The change in the maximum temperature recorded from the decade 1978–1987 to the decade 2008–2017 showed a negative value (-2.1 °C) and this may be ascribed to intensive irrigation practiced in the entire cardamom growing areas during the recent past decades than the earlier decades. Minimum temperature calculated (T min in 2008–2017 minus T min in 1978–87) for the forty years (1978–2017) period showed an increase by + 1.9 °C. Unlike the maximum temperature, the minimum temperature has risen over the last 40 years. This could mean the warmer night temperatures in the more recent decades, which could have various negative implications on cardamom physiology and productivity. The change in average temperature over the 40 years period was calculated (T average in 2008–2017 minus T average in 1978–87). A small decrease of − 0.1 °C was observed in average temperature suggesting that the nights have become warmer. These changes are critical for overall function of the cardamom production system. This long-term trends in weather and climate patterns could be reflective of broader climate change phenomena in the perennial cardamom agro forestry system. The decrease in maximum temperatures could be due to various factors, including increased irrigation levels, cloud cover or precipitation rates, while the increase in minimum temperatures could be related to factors like degradation of forest and forest trees, land use change mainly to lesser shade loving crops like black pepper, coffee and tea. The slight decrease in average temperature, being a balance between the two, indicates a complex interplay of factors affecting the regional or local climate over the decades. Earlier studies showed how high value crops like cardamom, tea, coffee and black pepper would be impacted under present and future changing climatic condition in Indian cardamom hills¹⁵. The authors also explained implications of climatic change on the dynamics of pests and diseases affecting theses high value crops besides local hydrological change in the cardamom agroforestry system.

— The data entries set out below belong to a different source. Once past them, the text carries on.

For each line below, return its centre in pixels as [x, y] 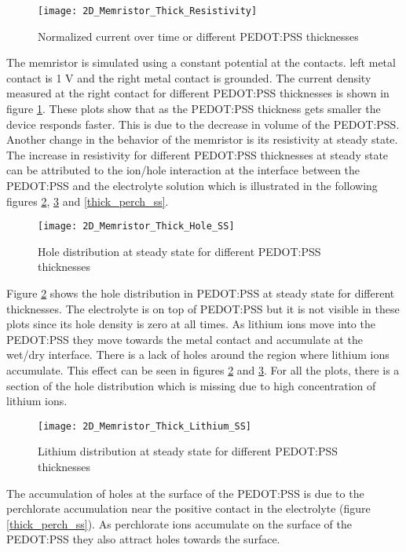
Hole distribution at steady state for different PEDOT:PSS [179, 251]
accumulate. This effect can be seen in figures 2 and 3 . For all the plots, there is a [203, 370]
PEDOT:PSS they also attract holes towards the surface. [143, 539]
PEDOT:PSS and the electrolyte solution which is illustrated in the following [192, 185]
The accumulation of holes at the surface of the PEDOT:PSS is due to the [185, 493]
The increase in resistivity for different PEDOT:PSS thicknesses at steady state [198, 154]
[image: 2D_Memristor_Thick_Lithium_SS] [145, 426]
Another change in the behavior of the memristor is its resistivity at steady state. [202, 139]
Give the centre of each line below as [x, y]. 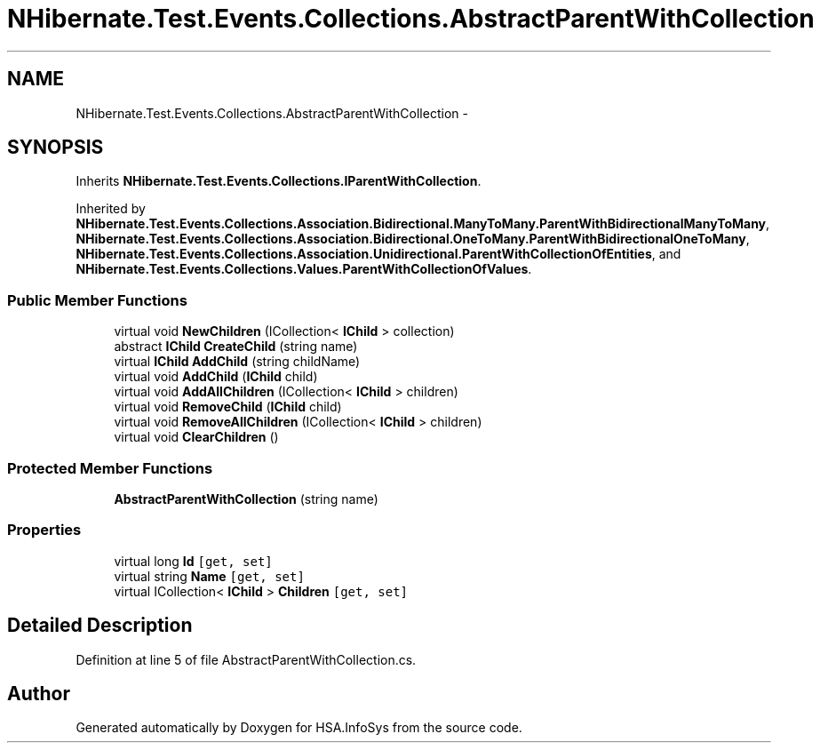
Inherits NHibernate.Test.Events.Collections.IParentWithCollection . [279, 181]
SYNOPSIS [56, 148]
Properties [44, 530]
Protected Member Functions [110, 468]
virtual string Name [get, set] [209, 576]
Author [39, 693]
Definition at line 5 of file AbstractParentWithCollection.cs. [246, 659]
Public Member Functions [97, 300]
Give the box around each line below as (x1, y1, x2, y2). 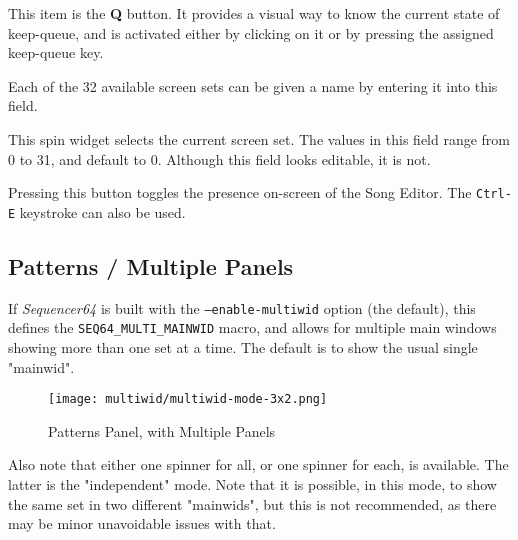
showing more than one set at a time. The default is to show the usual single (8, 336, 478, 357)
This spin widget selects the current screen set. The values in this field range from (8, 128, 511, 149)
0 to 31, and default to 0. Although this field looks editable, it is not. (8, 148, 431, 169)
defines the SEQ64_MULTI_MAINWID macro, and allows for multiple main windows (8, 317, 497, 338)
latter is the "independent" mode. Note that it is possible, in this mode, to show (8, 474, 497, 495)
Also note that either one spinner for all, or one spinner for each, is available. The (8, 454, 509, 475)
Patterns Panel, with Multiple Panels (48, 420, 276, 441)
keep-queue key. (8, 42, 104, 63)
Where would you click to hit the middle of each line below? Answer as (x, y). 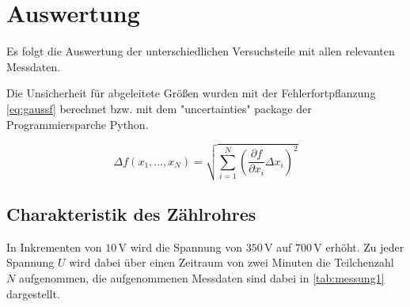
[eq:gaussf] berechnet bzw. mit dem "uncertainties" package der (159, 108)
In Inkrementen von (54, 246)
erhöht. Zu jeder (365, 246)
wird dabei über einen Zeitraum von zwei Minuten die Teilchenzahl (232, 262)
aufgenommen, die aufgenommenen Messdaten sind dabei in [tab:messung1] (201, 277)
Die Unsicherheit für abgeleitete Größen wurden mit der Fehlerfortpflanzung (191, 93)
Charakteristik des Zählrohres (131, 213)
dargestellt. (33, 293)
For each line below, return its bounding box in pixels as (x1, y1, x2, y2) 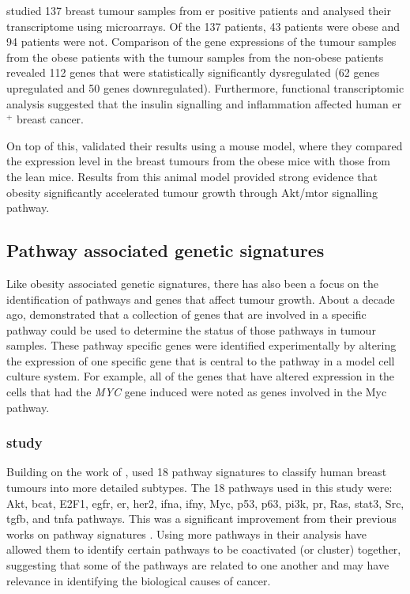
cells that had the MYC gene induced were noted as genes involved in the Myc (6, 384, 387, 400)
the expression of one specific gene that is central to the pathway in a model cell (6, 352, 395, 369)
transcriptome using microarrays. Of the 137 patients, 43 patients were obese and (6, 17, 401, 34)
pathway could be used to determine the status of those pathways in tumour (6, 321, 376, 338)
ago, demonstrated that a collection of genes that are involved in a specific (6, 306, 367, 323)
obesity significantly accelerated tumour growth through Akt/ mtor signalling (6, 183, 378, 200)
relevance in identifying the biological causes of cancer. (6, 572, 271, 588)
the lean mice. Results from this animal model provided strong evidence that (6, 168, 378, 184)
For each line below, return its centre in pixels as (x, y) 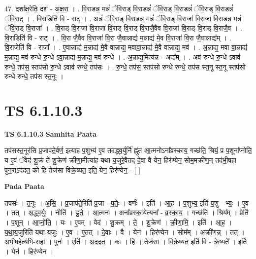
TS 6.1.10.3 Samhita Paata (51, 133)
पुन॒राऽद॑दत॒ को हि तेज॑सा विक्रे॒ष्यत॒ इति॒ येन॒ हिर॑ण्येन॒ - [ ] (73, 169)
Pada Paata (24, 186)
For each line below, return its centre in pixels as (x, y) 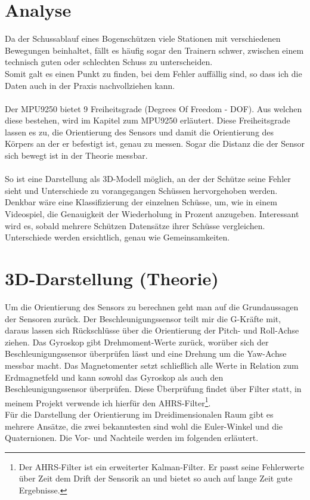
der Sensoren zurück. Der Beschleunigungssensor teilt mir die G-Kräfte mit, (143, 318)
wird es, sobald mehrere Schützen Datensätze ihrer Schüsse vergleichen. (135, 225)
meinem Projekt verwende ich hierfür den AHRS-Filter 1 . (108, 402)
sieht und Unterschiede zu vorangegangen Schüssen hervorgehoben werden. (141, 190)
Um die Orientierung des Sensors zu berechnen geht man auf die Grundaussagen (152, 306)
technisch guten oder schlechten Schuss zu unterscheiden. (109, 62)
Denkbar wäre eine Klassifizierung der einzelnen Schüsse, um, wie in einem (141, 202)
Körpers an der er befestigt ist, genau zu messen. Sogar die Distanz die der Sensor (155, 143)
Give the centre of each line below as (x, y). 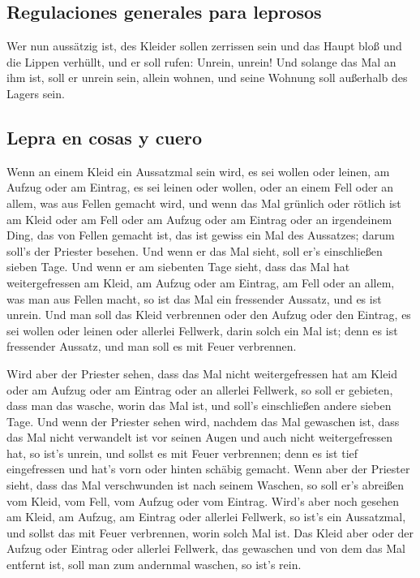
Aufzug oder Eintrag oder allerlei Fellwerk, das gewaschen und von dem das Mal (206, 548)
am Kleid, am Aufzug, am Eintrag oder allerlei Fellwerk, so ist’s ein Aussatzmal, (206, 517)
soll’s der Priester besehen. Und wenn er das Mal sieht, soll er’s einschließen (195, 250)
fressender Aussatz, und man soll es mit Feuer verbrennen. (152, 346)
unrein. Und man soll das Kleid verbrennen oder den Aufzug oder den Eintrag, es (209, 315)
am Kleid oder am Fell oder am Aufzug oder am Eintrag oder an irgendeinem (199, 219)
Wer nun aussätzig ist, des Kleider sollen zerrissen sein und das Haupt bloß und (204, 46)
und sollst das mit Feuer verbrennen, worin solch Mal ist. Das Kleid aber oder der (210, 532)
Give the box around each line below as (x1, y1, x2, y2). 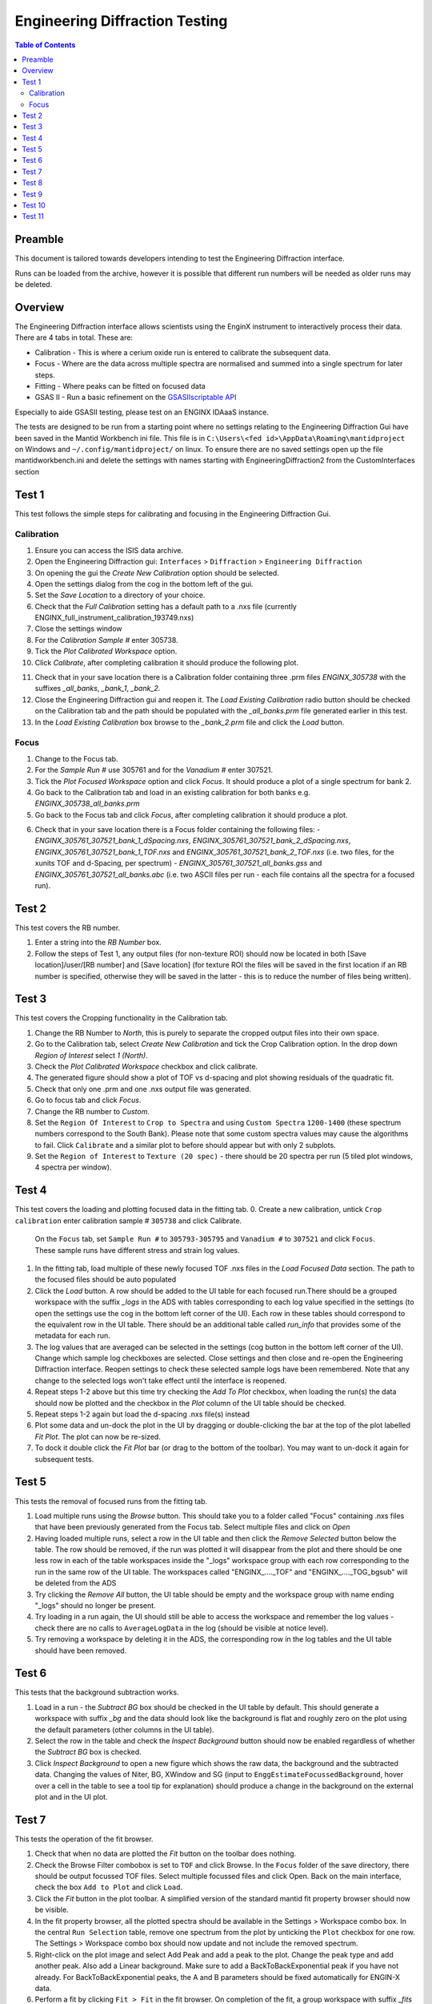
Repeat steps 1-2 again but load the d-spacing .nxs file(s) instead (34, 1409, 250, 1419)
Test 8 (22, 178, 43, 188)
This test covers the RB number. (14, 923, 121, 932)
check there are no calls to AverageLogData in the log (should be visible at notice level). (34, 1623, 329, 1633)
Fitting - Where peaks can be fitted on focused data (34, 381, 206, 390)
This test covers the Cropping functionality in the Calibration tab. (14, 1013, 228, 1023)
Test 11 (22, 212, 44, 221)
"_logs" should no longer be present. (34, 1601, 156, 1610)
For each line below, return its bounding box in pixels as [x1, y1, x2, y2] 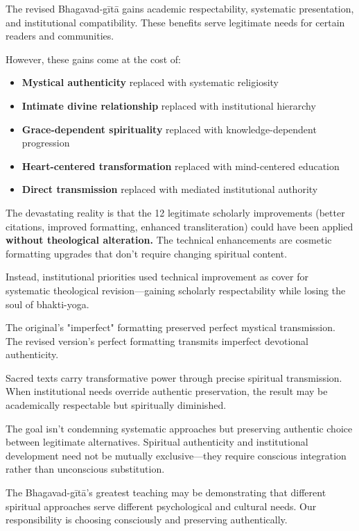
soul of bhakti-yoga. [6, 296, 89, 311]
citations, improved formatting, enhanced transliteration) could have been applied [6, 219, 353, 233]
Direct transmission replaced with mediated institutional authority [21, 182, 318, 196]
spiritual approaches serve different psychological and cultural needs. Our [6, 498, 317, 513]
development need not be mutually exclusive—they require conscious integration [6, 448, 347, 462]
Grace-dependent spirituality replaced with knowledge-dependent [21, 121, 317, 136]
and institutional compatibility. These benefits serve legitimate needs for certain [6, 15, 345, 29]
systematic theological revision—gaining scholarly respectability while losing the [6, 283, 346, 297]
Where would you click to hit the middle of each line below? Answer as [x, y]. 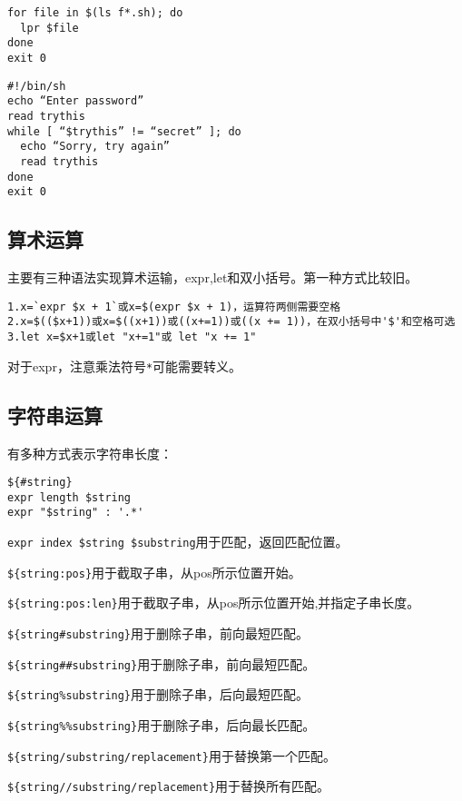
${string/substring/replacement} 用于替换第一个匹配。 [172, 755]
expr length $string [69, 497]
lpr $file [49, 28]
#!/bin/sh [37, 86]
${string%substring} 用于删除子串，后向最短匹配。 [158, 694]
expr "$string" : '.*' [76, 513]
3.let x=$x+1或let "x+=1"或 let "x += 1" [132, 336]
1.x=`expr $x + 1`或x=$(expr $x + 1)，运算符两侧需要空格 [174, 307]
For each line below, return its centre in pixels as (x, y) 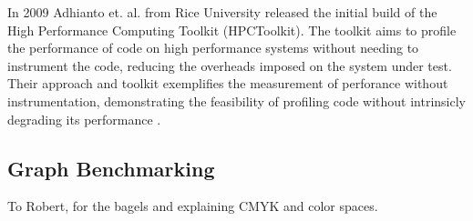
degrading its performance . (84, 119)
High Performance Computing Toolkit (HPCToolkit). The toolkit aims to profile (232, 30)
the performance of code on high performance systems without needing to (213, 48)
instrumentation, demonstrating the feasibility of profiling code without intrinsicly (236, 100)
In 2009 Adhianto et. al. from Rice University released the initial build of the (222, 12)
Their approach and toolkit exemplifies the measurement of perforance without (228, 83)
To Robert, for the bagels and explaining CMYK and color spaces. (193, 206)
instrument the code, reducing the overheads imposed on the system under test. (230, 65)
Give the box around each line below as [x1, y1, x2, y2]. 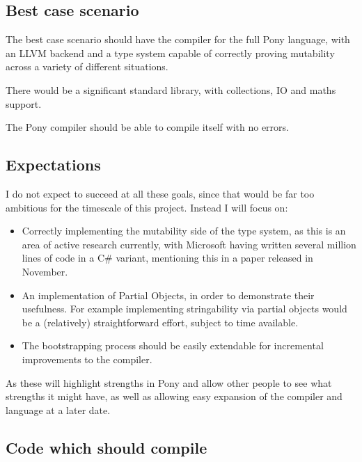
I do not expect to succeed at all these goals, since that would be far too [6, 186, 315, 200]
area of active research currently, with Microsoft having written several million [22, 237, 356, 251]
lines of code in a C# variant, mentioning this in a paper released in [22, 250, 313, 265]
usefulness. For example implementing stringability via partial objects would [22, 301, 347, 316]
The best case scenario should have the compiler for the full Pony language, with [6, 32, 350, 47]
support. [6, 96, 42, 111]
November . [22, 264, 68, 278]
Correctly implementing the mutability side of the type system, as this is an [22, 223, 346, 238]
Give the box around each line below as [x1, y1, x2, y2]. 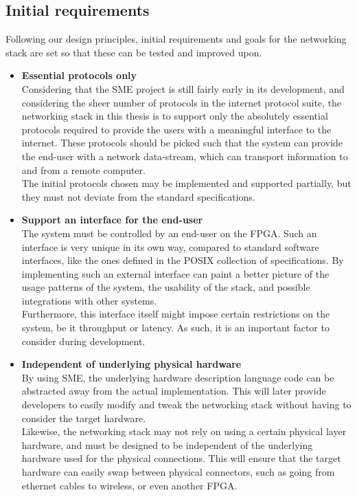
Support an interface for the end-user [21, 212, 203, 227]
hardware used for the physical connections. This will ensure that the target [21, 451, 341, 465]
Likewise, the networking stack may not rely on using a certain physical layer [21, 424, 347, 439]
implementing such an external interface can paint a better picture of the [21, 266, 330, 280]
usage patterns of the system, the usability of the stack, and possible [21, 280, 310, 294]
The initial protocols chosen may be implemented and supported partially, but [21, 176, 352, 190]
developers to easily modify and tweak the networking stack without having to [21, 397, 352, 412]
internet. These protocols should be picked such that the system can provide [21, 135, 343, 150]
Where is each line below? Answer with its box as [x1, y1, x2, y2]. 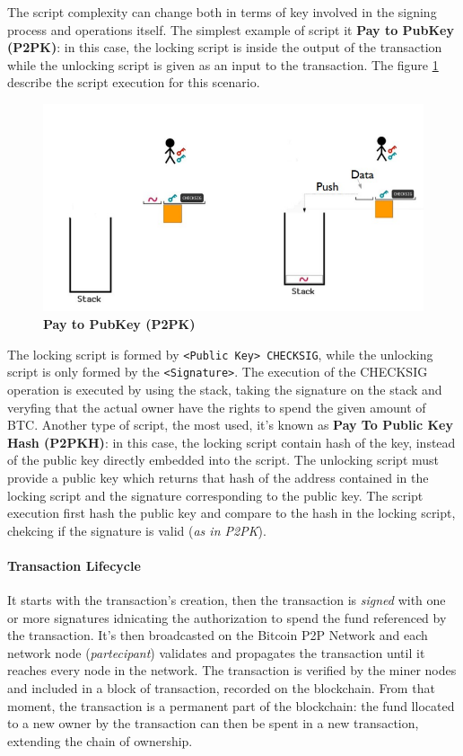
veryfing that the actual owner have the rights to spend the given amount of [7, 397, 426, 416]
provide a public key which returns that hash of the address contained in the [7, 467, 429, 486]
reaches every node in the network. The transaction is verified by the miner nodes [7, 661, 457, 680]
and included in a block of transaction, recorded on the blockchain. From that [7, 679, 435, 698]
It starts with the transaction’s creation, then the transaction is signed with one [7, 591, 446, 609]
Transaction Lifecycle [7, 556, 141, 574]
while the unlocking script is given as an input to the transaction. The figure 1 [7, 55, 439, 74]
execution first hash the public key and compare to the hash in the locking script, [7, 503, 456, 522]
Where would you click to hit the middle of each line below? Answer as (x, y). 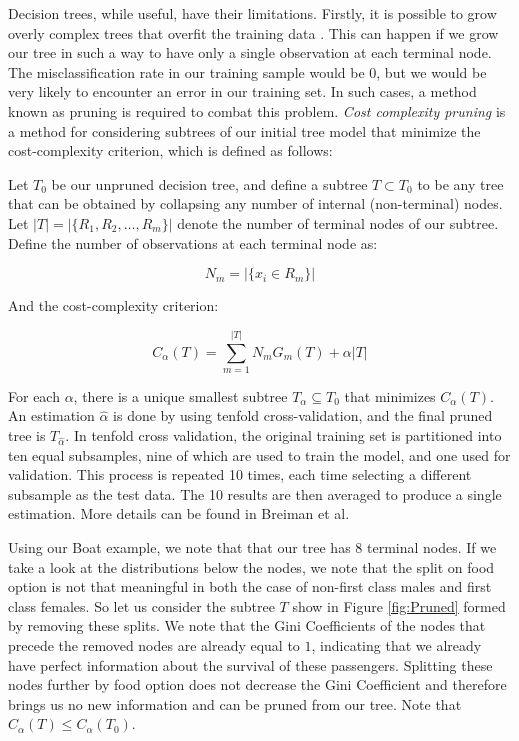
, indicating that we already (396, 644)
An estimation (51, 415)
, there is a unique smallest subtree (180, 395)
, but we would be (431, 71)
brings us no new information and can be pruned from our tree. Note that (235, 703)
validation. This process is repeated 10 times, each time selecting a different (240, 474)
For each (34, 395)
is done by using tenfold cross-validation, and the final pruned (303, 415)
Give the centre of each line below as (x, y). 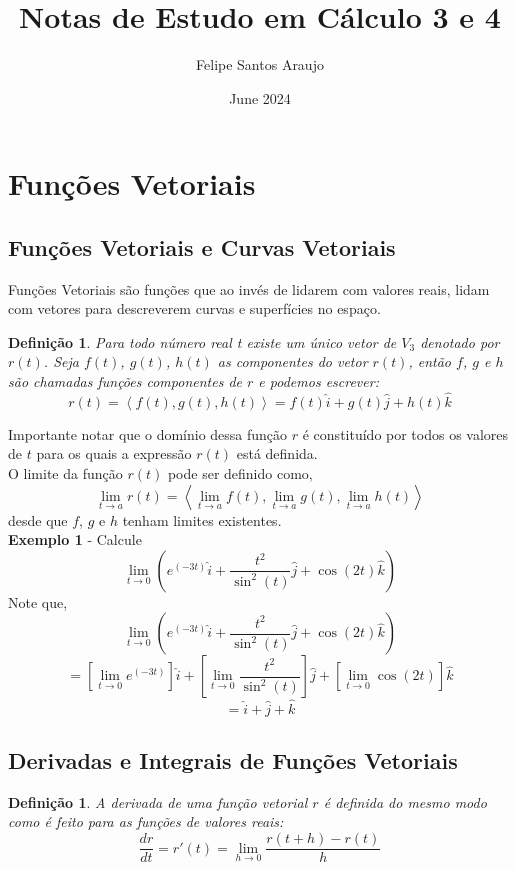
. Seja (61, 361)
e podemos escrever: (318, 381)
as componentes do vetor (292, 361)
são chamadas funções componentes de (125, 381)
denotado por (460, 341)
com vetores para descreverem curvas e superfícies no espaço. (194, 308)
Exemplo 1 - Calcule (75, 539)
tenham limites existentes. (202, 519)
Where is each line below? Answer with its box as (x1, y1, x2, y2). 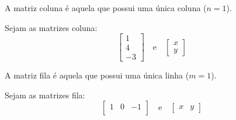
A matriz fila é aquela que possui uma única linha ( (5, 69, 189, 81)
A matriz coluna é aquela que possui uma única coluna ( (5, 2, 207, 13)
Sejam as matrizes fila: (5, 88, 85, 101)
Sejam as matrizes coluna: (5, 21, 98, 33)
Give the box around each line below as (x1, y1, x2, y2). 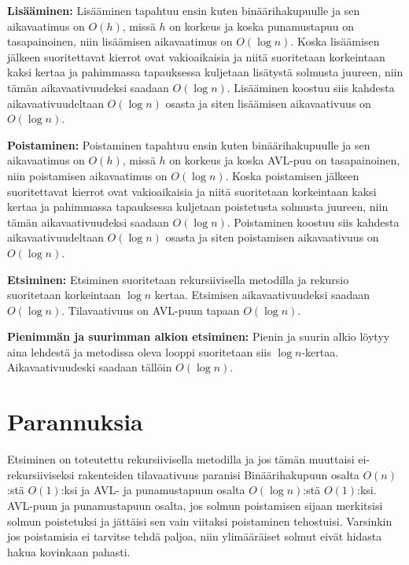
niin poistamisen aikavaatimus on (7, 167, 168, 183)
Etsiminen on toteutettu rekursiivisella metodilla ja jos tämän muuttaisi (7, 451, 355, 467)
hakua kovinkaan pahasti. (7, 543, 131, 559)
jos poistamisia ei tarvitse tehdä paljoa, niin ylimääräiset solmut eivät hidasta (7, 528, 382, 545)
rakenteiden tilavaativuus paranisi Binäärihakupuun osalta (78, 466, 359, 482)
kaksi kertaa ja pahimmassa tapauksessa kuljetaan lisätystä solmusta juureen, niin (7, 64, 403, 80)
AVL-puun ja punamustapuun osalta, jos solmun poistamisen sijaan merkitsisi (7, 497, 383, 513)
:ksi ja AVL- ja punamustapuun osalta (61, 482, 245, 498)
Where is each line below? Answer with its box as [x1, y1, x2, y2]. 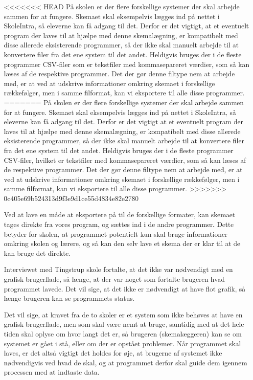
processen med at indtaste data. [4, 367, 100, 377]
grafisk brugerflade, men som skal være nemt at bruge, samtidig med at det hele [4, 319, 244, 329]
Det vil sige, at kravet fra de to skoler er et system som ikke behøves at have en [4, 309, 243, 319]
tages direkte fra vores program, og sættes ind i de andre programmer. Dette [4, 219, 234, 229]
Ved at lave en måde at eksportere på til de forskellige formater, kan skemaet [4, 209, 235, 220]
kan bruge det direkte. [4, 247, 71, 258]
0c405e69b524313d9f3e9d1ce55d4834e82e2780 [4, 193, 138, 203]
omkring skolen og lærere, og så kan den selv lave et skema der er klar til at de [4, 238, 241, 248]
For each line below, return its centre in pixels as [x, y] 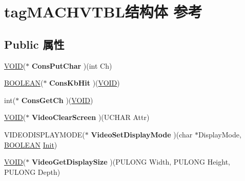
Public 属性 [34, 44]
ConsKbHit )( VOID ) [85, 83]
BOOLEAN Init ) [31, 144]
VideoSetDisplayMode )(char [142, 134]
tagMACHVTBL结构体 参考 [103, 12]
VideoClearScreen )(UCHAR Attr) [90, 117]
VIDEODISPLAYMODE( [45, 134]
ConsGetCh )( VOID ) [57, 100]
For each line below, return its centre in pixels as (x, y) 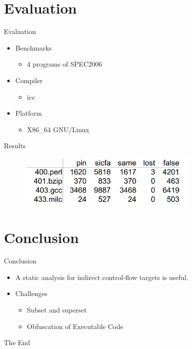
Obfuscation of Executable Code (75, 326)
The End (17, 342)
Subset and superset (57, 310)
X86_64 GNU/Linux (58, 129)
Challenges (31, 293)
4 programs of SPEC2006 (64, 64)
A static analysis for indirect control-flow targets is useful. (102, 277)
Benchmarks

Projection of temperature trends

Model prediction of temperatures

Based on the observed data from previous decades (Fig. 2) the model predicted that the maximum temperature for the next decade (after 2017) will be around 26.0 °C. The negative slope and trend of approximately -0.51 indicates that, on average, the maximum temperature has been decreasing by about 0.51 °C per decade. However, the p-value (0.403) suggested that this decreasing trend is not statistically significant, meaning there isn’t strong evidence to conclude that the maximum temperature has been decreasing systematically over the years studied. Instead, this trend could be due to random variation in the data.

Fig. 2.

Decadal trends in maximum temperature.

The predictive model projects (Fig. 3) that the minimum temperature for the next decade will be around 17.3 °C. This projection is higher than the last observed decade. The positive slope of approximately 0.55 indicated that the minimum temperature has been increasing by about 0.55 °C per decade. This implied a warming trend at night or during the colder periods of the year. However, with a p-value of 0.136, the trend, while more pronounced than that of the maximum temperature, still does not reach conventional levels of statistical significance (typically p < 0.05). Thus, while there has been a pattern of increasing minimum temperatures, we are less confident in asserting this as a definitive long-term trend across decades based on statistical criteria.

Fig. 3.

Decadal trends in minimum temperature.

The average temperature for the next decade is projected to be around 21.65 °C, indicating little change from the previous decade (Fig. 4). A small positive slope of approximately 0.01 showed an almost stable trend in average temperatures over the decades, with an increase of just 0.01 °C per decade. The p-value of 0.932 gave a slight upward trend was not statistically significant, suggesting the average temperature has been remaining relatively stable without clear evidence of systematic increases or decreases over the time period analyzed. The analysis brought that while the night-time (minimum) temperatures might be slightly increasing; the day-time (maximum) temperatures are slightly decreasing, leading to an overall stable average temperature. This implied a changing climate pattern, possibly with cooler days and warmer nights. However, lack of the statistical significance in these trends should be interpreted with caution. They highlight potential shifts but don’t provide definitive evidence of long-term changes based on the periods analyzed. Amongst plantation crops, cardamom leaves and tillers are highly susceptible to elevated air temperature levels plus reduced root zone surface soil moisture that affect badly the normal growth and development of cardamom leaves and tillers leading to withering and death of leaves and tillers. To mitigate and off-set the ill effects of elevated surface air temperature during hot rainless summer months, provide adequate natural shade (≥ 60%) to cardamom plants by maintaining sufficient tree canopy so that normal growth and development of cardamom tillers can be maintained and yield can be realised the same season. If shade is not given, the yield will be delayed for at least 12 months¹⁵.

Fig. 4.

Decadal trends in average temperature.

The Mann–Kendall test exhibited increasing trends in most months, with exceptions during the summer months and on an annual basis. Despite the observable trends, the analysis emphasizes the non-significant nature of these trends, as determined by the MK test’s p-values, suggesting that the observed variations might be attributed to random fluctuation rather than systematic changes. Furthermore, the research identifies strong negative correlations between cardamom yields and south west monsoon (SWM) rainfall indicating that the extreme and excessive soil moisture due to the SWM may adversely affect cardamom capsule yield. Conversely, a slight positive correlation with temperature suggested that marginal warmer condition could potentially benefit cardamom yield, albeit to a lesser extent than the negative impacts of extreme and excessive rainfall condition.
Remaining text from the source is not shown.